Determine how many lines in the material hold the string "ottoman", then reply with that number only.

################

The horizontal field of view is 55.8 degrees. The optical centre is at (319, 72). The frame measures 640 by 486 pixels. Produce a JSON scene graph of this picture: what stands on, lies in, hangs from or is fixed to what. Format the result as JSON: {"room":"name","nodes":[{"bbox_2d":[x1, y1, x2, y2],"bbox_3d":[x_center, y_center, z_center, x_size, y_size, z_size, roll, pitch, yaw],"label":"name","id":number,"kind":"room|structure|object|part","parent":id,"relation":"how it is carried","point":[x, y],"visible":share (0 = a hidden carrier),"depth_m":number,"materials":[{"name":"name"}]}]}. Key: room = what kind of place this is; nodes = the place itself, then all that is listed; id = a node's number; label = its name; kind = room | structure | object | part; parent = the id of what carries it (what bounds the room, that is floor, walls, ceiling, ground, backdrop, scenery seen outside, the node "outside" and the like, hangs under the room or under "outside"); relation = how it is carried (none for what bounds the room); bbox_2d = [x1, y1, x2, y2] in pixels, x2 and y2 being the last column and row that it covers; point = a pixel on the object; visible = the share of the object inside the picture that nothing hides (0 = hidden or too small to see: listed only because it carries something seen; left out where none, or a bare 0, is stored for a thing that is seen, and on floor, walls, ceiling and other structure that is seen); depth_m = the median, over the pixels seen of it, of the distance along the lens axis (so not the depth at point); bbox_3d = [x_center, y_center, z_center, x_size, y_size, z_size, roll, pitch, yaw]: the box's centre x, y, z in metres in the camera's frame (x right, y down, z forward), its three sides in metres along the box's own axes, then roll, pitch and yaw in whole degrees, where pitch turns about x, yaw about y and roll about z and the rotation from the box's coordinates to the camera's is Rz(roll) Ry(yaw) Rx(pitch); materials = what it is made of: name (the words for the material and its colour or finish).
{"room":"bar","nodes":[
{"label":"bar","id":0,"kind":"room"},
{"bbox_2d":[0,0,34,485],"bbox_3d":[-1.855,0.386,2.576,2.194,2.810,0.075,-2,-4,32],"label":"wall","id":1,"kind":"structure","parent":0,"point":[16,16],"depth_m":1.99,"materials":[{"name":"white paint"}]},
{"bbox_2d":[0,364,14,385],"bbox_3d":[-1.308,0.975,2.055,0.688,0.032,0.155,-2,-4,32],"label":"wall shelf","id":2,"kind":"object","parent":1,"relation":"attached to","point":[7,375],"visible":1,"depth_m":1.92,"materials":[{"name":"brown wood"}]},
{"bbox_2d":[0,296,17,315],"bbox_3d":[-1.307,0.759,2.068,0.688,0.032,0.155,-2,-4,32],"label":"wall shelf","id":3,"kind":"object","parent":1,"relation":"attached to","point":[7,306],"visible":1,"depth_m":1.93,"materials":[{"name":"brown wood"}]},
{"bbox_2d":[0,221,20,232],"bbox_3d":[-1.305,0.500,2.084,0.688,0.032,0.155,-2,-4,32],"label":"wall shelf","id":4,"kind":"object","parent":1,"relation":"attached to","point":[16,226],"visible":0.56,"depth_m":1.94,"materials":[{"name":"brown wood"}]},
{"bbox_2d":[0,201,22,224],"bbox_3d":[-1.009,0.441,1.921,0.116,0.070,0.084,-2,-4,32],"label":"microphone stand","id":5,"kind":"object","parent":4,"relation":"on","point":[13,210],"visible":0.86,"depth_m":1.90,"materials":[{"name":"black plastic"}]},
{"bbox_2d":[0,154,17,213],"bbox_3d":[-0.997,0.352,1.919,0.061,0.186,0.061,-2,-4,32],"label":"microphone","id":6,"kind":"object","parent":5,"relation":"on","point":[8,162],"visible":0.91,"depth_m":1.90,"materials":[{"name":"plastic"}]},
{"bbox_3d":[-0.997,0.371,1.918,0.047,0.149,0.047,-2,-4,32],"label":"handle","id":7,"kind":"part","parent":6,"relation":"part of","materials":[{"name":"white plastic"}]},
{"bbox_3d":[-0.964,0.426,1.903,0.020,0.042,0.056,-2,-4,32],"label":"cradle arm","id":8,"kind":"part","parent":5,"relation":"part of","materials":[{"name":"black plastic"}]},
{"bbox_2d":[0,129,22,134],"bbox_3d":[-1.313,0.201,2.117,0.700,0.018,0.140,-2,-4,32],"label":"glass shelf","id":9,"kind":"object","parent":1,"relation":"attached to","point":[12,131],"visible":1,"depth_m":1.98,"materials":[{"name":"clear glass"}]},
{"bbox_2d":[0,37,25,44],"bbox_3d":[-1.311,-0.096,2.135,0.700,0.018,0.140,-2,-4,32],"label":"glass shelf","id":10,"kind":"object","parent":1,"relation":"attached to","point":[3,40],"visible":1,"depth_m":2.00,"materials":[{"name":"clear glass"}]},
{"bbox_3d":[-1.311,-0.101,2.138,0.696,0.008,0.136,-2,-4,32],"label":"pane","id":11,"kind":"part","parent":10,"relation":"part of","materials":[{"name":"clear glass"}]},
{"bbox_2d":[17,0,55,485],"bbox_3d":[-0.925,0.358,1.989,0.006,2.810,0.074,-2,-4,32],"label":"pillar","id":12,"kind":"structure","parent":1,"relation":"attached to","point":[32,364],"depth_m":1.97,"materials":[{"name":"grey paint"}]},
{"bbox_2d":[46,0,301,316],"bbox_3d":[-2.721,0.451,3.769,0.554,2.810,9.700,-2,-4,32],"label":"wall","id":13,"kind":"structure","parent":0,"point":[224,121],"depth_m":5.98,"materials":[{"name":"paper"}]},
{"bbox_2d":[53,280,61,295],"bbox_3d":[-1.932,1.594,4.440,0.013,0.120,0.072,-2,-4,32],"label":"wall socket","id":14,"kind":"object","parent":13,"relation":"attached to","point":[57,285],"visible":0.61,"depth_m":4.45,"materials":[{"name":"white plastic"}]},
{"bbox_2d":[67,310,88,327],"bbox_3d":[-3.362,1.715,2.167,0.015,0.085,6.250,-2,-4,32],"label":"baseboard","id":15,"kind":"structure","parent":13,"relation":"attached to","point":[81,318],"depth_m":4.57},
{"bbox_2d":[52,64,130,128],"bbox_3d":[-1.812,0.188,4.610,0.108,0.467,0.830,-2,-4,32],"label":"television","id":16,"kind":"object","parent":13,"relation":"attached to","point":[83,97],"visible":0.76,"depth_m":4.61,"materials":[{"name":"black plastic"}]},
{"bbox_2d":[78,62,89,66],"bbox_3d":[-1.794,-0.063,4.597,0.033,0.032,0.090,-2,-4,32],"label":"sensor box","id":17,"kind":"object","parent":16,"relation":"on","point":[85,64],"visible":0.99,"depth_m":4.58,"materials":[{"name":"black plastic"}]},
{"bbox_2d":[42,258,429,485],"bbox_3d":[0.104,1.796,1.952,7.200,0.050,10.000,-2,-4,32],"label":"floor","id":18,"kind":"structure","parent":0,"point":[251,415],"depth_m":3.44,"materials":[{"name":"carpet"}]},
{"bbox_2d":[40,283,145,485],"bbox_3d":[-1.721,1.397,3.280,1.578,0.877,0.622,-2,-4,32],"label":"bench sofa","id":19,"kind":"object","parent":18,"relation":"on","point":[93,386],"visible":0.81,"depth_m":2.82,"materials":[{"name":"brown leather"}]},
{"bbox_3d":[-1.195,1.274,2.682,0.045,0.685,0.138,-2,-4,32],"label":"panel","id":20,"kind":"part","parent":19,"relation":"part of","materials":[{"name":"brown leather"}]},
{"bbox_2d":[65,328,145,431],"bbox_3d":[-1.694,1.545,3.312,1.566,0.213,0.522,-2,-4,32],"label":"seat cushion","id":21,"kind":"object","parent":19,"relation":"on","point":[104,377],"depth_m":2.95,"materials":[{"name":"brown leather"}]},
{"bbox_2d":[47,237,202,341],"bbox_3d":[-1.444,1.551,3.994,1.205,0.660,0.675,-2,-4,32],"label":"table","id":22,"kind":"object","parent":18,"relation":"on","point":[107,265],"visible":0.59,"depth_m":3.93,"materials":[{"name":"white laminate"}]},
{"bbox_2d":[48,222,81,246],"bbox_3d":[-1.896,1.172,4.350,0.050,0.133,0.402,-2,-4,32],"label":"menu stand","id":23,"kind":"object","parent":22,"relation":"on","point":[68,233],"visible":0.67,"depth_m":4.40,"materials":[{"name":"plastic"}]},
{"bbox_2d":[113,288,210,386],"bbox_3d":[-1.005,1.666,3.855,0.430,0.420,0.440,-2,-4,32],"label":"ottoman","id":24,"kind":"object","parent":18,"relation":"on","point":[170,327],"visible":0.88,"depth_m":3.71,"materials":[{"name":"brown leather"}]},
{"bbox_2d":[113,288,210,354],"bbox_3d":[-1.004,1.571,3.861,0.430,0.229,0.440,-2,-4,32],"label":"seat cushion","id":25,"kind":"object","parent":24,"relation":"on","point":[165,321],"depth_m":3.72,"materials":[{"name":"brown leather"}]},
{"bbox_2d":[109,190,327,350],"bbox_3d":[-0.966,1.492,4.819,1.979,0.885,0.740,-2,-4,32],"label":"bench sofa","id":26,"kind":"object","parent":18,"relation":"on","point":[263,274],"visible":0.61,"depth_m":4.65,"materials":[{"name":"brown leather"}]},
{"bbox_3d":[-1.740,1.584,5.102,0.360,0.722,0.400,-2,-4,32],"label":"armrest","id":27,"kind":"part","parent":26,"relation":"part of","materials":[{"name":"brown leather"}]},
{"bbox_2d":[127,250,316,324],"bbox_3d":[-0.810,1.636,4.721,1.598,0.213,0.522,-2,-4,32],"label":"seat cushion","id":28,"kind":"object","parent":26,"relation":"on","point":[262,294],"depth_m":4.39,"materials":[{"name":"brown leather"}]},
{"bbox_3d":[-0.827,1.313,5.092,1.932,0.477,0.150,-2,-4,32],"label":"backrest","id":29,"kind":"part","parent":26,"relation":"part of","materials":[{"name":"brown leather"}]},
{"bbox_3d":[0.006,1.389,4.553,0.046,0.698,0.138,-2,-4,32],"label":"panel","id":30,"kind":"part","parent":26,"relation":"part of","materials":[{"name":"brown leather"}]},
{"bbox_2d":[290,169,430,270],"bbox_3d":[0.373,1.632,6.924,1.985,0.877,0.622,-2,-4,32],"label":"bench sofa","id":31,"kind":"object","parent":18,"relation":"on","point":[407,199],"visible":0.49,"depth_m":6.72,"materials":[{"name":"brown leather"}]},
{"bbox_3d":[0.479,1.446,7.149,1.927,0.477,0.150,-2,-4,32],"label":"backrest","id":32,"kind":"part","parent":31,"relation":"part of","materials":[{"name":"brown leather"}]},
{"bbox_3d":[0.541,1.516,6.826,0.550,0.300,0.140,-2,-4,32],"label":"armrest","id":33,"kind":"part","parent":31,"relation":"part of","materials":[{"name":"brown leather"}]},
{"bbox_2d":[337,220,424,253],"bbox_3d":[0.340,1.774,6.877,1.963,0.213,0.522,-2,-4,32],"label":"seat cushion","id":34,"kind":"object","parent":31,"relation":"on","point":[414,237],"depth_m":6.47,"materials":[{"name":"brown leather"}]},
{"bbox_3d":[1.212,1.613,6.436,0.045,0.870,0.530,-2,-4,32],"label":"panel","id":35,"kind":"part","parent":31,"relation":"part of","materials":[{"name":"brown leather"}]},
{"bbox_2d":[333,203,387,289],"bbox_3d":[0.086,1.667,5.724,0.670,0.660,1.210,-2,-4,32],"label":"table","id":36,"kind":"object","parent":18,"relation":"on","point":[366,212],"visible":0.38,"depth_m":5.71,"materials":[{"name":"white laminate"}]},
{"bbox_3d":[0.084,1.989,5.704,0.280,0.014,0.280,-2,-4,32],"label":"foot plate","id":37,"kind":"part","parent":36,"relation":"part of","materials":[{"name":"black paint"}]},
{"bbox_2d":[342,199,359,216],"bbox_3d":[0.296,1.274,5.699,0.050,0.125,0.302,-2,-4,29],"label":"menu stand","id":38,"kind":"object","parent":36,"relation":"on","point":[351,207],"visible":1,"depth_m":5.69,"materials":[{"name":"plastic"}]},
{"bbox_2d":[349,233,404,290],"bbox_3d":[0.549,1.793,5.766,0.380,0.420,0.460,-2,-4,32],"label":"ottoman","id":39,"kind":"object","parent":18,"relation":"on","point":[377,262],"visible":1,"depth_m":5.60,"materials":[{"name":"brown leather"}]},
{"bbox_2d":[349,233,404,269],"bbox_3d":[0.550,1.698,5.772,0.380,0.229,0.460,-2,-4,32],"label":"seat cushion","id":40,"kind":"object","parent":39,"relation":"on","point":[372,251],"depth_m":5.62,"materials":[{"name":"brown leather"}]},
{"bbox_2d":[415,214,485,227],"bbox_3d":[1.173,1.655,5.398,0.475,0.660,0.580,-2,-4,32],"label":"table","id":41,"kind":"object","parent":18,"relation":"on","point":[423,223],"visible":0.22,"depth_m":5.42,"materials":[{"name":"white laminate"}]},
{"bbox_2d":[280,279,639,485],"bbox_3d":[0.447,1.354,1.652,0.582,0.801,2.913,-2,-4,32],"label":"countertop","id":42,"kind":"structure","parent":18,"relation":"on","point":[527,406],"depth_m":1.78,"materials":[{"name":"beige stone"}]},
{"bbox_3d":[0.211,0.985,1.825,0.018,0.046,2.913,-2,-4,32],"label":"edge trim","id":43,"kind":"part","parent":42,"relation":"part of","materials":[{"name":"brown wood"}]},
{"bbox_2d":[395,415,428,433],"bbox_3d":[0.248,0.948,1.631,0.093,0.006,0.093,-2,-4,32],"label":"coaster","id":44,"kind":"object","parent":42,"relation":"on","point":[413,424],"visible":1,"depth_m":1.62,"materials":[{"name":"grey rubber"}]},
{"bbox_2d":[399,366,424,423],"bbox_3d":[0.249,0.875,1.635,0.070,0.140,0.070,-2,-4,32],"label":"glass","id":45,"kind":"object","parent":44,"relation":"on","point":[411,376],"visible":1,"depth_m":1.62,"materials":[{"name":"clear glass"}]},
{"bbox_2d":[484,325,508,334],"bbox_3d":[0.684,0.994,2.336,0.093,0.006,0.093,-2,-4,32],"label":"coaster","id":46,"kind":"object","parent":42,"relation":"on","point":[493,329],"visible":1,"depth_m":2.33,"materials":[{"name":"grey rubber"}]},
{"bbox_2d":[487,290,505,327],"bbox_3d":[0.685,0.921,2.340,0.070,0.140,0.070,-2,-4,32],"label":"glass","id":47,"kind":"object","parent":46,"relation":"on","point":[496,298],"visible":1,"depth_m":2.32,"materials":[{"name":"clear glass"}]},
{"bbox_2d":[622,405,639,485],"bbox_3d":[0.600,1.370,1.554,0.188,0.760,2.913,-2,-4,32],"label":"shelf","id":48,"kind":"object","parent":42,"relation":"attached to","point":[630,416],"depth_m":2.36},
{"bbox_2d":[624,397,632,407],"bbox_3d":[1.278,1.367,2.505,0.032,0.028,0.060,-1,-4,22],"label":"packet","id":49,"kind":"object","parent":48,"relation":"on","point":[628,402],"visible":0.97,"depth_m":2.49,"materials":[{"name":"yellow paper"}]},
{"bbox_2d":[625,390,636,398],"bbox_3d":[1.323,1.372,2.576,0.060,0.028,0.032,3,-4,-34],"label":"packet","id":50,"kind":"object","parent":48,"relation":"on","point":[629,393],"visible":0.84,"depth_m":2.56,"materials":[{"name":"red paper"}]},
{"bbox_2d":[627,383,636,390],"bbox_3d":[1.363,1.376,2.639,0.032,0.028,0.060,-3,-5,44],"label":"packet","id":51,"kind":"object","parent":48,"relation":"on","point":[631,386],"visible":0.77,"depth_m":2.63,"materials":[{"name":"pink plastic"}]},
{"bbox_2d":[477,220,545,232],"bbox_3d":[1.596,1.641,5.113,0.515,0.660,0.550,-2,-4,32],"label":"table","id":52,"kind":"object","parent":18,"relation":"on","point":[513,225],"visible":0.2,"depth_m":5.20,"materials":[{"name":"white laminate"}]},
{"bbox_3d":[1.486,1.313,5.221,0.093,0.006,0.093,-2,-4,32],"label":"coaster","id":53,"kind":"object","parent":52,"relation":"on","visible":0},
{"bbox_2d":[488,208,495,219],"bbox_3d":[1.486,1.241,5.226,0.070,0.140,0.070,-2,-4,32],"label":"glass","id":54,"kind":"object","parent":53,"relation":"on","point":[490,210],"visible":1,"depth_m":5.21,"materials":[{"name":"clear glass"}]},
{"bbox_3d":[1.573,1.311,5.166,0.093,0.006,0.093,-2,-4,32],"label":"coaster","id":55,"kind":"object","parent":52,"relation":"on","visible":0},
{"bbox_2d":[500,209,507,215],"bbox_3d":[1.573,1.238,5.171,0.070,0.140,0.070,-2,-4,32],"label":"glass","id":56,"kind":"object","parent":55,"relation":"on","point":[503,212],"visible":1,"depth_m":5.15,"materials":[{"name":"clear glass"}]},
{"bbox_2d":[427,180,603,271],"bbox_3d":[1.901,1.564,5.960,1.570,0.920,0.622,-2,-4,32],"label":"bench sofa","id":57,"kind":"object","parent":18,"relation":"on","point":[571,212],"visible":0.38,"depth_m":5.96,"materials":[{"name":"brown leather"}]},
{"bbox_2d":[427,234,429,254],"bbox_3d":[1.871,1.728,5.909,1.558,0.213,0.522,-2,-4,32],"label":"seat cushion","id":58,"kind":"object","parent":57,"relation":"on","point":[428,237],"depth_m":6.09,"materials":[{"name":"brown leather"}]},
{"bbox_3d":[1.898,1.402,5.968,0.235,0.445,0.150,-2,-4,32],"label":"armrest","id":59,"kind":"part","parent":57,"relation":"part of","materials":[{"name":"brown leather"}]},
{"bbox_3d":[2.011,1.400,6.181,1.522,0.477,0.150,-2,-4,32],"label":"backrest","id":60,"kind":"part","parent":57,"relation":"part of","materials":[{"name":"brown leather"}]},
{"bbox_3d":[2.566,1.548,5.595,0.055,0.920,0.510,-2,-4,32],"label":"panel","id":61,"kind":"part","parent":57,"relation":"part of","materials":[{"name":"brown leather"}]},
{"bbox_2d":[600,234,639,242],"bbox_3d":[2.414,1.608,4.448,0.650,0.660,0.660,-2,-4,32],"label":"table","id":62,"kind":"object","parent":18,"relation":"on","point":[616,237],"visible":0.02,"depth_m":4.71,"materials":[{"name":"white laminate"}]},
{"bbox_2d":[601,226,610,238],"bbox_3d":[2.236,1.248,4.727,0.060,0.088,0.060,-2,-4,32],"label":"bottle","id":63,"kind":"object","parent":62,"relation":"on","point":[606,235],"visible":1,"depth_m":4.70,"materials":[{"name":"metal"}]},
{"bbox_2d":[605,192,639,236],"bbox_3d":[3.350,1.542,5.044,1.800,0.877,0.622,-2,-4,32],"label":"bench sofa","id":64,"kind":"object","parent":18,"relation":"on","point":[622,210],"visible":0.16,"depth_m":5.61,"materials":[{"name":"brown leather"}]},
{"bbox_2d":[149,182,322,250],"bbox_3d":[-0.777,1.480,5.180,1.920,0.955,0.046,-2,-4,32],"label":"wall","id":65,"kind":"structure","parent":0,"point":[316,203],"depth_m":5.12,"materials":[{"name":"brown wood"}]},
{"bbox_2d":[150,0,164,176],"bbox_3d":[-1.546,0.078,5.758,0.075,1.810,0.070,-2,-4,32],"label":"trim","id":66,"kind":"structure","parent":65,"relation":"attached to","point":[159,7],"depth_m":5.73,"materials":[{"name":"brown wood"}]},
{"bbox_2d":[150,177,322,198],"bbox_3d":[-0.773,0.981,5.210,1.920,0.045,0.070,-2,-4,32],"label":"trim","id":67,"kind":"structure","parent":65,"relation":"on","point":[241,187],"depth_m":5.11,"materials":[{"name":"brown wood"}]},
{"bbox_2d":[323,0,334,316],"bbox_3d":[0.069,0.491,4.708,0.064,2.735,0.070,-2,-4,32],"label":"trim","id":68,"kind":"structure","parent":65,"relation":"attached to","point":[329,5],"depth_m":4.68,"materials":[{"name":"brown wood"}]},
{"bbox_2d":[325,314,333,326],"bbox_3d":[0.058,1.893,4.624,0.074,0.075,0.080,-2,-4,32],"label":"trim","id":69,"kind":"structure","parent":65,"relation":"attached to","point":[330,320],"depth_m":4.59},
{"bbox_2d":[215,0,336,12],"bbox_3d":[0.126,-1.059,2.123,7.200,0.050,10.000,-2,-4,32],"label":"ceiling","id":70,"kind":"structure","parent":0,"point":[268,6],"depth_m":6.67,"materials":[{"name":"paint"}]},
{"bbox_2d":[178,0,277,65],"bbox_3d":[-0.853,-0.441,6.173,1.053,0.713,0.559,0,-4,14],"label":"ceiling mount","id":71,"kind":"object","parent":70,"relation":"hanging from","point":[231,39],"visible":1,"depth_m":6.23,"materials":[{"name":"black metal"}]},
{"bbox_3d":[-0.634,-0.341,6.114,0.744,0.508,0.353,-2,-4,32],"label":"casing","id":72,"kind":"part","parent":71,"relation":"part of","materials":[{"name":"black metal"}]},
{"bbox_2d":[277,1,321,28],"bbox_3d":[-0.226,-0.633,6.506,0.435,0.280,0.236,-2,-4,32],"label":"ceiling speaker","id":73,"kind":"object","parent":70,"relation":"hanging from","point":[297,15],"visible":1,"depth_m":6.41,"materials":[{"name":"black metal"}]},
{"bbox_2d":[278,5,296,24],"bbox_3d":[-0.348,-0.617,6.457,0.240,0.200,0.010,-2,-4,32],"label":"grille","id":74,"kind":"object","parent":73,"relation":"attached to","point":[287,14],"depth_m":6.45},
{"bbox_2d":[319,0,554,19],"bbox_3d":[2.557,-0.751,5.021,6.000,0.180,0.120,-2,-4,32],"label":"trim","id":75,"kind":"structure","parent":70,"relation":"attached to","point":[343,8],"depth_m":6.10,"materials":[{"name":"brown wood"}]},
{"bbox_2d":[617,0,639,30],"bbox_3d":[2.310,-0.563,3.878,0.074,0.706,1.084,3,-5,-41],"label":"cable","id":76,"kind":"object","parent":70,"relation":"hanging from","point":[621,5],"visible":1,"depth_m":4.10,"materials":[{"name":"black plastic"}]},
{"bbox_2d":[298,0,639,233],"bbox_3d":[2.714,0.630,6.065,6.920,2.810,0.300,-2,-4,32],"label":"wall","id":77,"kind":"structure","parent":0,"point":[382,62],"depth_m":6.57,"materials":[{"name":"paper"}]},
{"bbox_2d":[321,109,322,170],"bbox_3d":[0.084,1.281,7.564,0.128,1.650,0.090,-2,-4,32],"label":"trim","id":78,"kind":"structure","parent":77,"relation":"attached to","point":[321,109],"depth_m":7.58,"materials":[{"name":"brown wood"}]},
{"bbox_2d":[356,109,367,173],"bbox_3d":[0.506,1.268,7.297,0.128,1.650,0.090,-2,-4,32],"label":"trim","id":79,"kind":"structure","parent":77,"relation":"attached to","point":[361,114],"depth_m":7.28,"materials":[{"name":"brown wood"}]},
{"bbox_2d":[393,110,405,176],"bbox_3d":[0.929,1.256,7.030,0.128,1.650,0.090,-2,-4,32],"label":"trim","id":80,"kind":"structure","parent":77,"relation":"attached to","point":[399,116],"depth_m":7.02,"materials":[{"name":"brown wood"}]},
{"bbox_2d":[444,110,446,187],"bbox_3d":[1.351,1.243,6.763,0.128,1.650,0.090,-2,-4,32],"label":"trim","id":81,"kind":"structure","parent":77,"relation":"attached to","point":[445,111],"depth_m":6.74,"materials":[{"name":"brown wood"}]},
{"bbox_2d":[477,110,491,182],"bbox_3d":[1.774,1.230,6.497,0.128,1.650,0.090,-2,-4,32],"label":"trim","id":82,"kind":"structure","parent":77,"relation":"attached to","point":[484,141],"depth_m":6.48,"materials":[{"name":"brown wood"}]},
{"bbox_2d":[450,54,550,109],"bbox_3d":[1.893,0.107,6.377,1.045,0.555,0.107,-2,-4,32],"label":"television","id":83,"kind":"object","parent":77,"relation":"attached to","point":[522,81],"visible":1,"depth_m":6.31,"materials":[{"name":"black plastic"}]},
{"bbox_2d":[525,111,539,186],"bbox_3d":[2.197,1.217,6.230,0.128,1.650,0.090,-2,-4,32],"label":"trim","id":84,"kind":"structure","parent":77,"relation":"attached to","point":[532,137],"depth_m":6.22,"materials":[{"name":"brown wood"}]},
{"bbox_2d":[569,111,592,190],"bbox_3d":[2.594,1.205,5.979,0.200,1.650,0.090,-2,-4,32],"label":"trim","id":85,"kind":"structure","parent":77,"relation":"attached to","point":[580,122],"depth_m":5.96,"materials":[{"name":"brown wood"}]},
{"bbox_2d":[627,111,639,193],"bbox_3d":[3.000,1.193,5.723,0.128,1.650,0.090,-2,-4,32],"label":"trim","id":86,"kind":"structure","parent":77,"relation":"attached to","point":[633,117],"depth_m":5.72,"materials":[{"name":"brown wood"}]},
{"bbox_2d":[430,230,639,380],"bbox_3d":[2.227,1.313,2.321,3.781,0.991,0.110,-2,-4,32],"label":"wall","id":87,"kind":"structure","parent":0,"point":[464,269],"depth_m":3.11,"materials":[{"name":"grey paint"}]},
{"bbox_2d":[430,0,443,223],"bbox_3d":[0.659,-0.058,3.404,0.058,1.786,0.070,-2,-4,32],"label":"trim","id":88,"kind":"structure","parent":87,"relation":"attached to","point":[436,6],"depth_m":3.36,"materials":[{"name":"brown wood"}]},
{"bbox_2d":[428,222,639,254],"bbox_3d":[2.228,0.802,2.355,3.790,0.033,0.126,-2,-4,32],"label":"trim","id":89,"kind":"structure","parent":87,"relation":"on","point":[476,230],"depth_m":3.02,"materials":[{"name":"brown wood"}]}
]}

################

WRITTEN RESPONSE
2